W najnowszym wydaniu niemieckiej gazety sportowej SportBild ukazał się wywiad z kapitanem Bayernu Monachium, jednym z najlepszych bramkarzy w całej historii światowej piłki - Oliverem Kahnem. Specjalnie dla użytkowników serwisu bayern.munchen.pl prezentujemy treść tego wywiadu:
SportBild: Panie
Kahn, ilu jest w Pańskim życiu ludzi, dla których byłby Pan gotów się zmienić?
Oliver Kahn: A dlaczego Pan o to pyta?
Pański trener,
Hitzfeld życzył sobie dawnego Kahn.
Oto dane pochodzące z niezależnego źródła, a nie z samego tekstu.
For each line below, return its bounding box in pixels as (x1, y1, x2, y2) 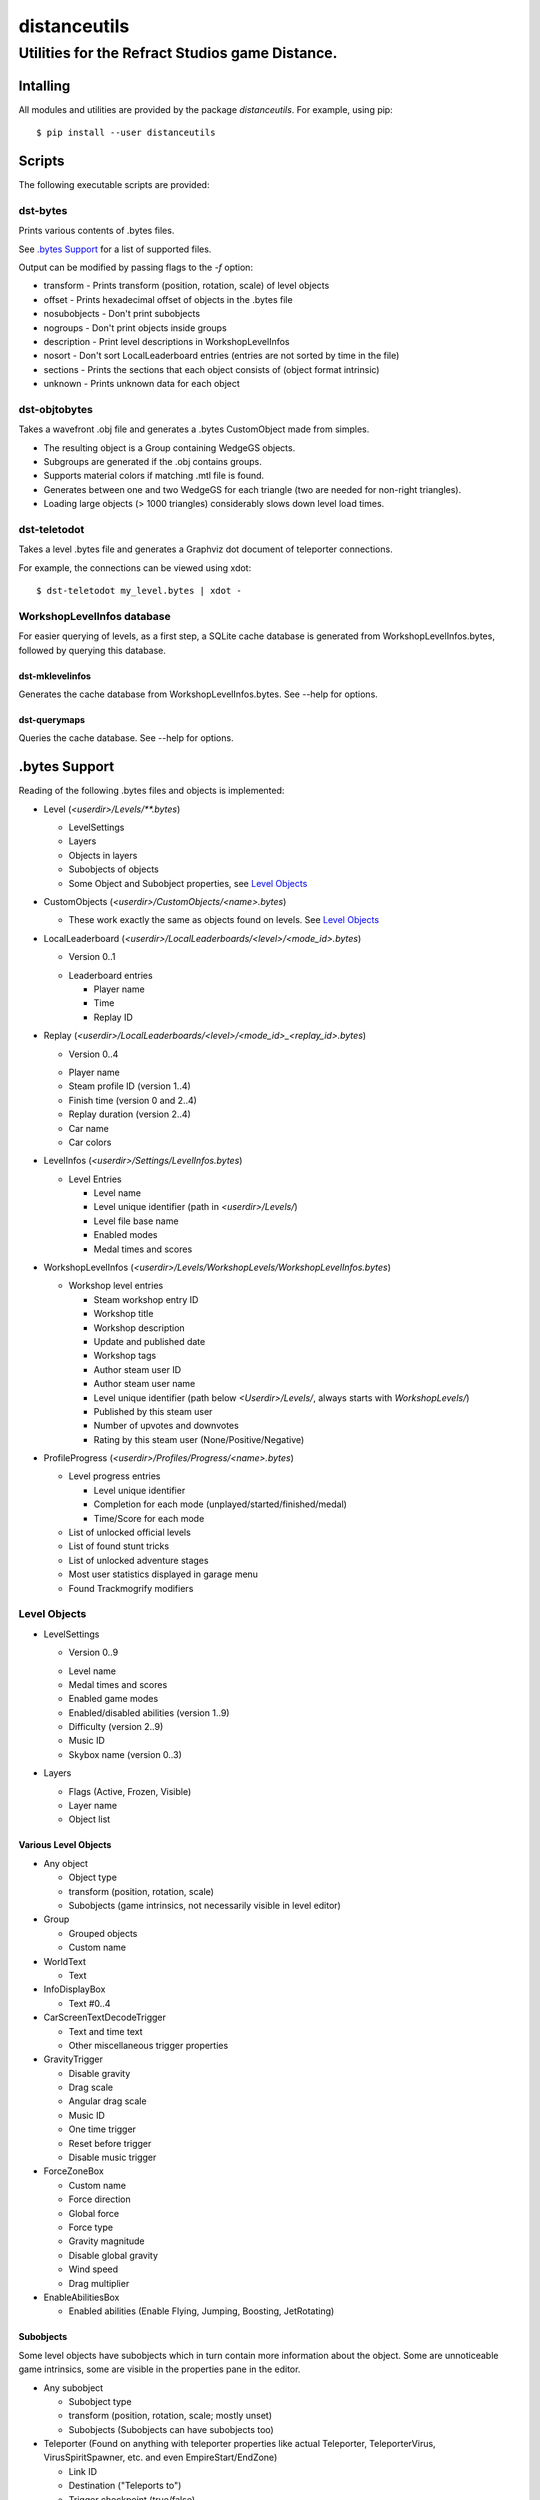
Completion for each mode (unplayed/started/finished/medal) (93, 1498, 347, 1510)
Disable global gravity (68, 2249, 159, 2261)
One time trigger (68, 2123, 137, 2135)
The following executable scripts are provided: (18, 179, 210, 191)
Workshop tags (93, 1350, 157, 1362)
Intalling (18, 77, 71, 94)
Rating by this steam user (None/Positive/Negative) (93, 1433, 305, 1445)
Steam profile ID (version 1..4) (68, 1080, 192, 1092)
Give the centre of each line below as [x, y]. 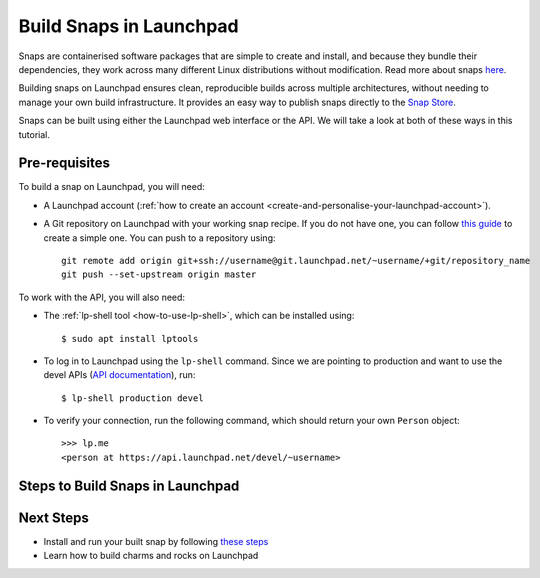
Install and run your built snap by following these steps [156, 541]
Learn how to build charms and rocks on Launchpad [151, 556]
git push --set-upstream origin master [159, 274]
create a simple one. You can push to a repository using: [159, 237]
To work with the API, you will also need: [101, 297]
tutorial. [34, 134]
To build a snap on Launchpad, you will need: [111, 187]
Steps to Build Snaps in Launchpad [129, 485]
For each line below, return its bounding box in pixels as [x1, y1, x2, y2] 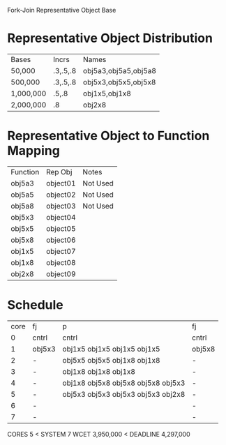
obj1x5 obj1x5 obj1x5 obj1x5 [62, 344, 160, 354]
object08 [46, 257, 76, 267]
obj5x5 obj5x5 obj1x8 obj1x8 [62, 355, 160, 365]
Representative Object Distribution [7, 31, 213, 46]
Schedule [7, 297, 64, 313]
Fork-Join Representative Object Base [7, 6, 116, 14]
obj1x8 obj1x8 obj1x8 [62, 366, 136, 376]
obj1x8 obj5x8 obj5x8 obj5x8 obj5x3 [62, 378, 186, 388]
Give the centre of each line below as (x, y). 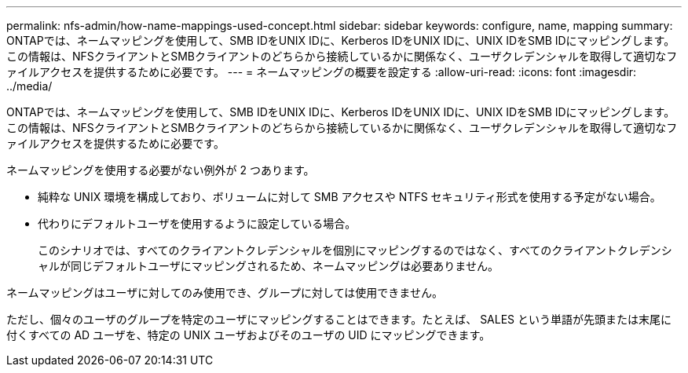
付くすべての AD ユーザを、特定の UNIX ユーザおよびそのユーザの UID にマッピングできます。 (249, 335)
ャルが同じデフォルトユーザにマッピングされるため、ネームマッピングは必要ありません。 (268, 266)
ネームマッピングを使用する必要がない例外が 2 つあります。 (161, 170)
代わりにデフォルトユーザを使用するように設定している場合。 (197, 223)
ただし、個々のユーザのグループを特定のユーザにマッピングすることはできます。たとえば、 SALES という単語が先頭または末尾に (339, 319)
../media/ (29, 86)
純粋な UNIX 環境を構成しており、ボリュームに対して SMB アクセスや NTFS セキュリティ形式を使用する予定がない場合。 (349, 197)
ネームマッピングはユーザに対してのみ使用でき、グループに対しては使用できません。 (225, 293)
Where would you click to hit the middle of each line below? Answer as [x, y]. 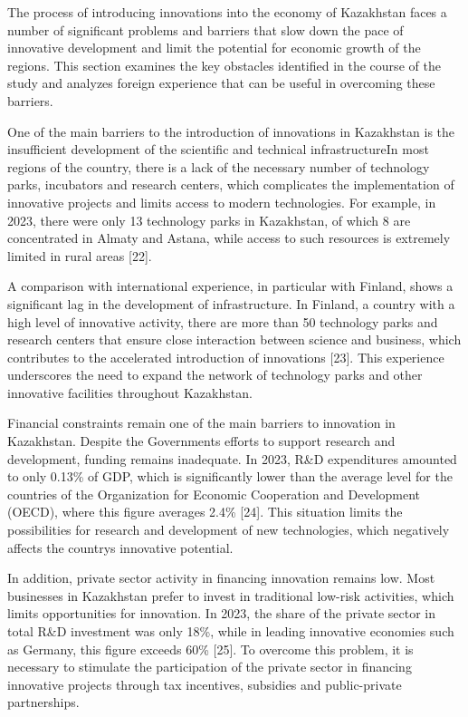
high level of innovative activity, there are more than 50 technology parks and [223, 321]
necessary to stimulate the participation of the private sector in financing [210, 667]
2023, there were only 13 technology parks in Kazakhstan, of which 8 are [209, 220]
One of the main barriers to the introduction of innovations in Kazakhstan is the [231, 131]
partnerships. [43, 702]
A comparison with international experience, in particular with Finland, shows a [230, 286]
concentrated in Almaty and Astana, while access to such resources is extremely [229, 238]
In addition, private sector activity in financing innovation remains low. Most [221, 578]
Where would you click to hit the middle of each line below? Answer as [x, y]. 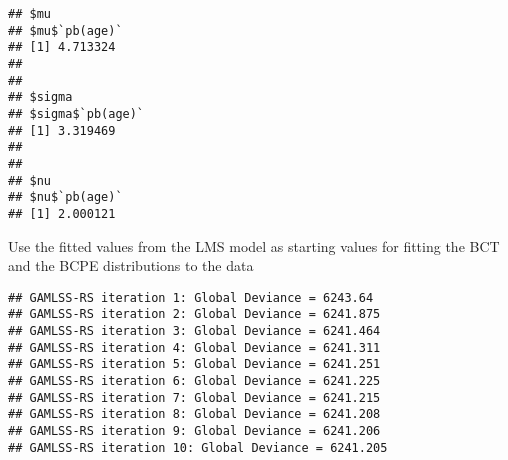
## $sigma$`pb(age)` [76, 113]
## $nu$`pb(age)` [65, 197]
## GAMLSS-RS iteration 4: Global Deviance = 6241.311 [194, 347]
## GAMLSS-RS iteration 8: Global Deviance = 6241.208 [194, 414]
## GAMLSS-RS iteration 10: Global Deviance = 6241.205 [198, 447]
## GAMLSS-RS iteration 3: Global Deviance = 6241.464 [194, 331]
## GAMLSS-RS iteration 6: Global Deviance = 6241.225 [194, 381]
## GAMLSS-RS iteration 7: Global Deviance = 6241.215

Tego, który kopał w drzwi.
Jest wiele ludzi, którzy mogliby tak powiedzieć, a mnie to by szczególnie nie obchodziło. Jeśli jednak ktoś taki jak Ottmar Hitzfeld mówi, że Kahn powinien kopnąć w drzwi, to powiem szczerze, że zaczynam się zastanawiać.
Nie tylko Pan, ale i
cała liga rozbija sobie głowę nad fenomenem Hitzfelda. Czy mógłby Pan to za
pomocą słów wytłumaczyć?
Drużyna na nowo odzyskała pewność siebie, a dzięki temu również i wiarę, iż może jeszcze wiele osiągnąć.
A co takiego możecie
jeszcze osiągnąć?
Możemy zostać mistrzami Niemiec, poza tym można jeszcze coś osiągnąć w Lidze Mistrzów. Jednak aby tego dokonać musiał on w każdym z nas na nowo obudzić wiarę w siebie. Nie jesteśmy jednak jeszcze tam gdzie być chcieliśmy – jesteśmy jednak na dobrej drodze.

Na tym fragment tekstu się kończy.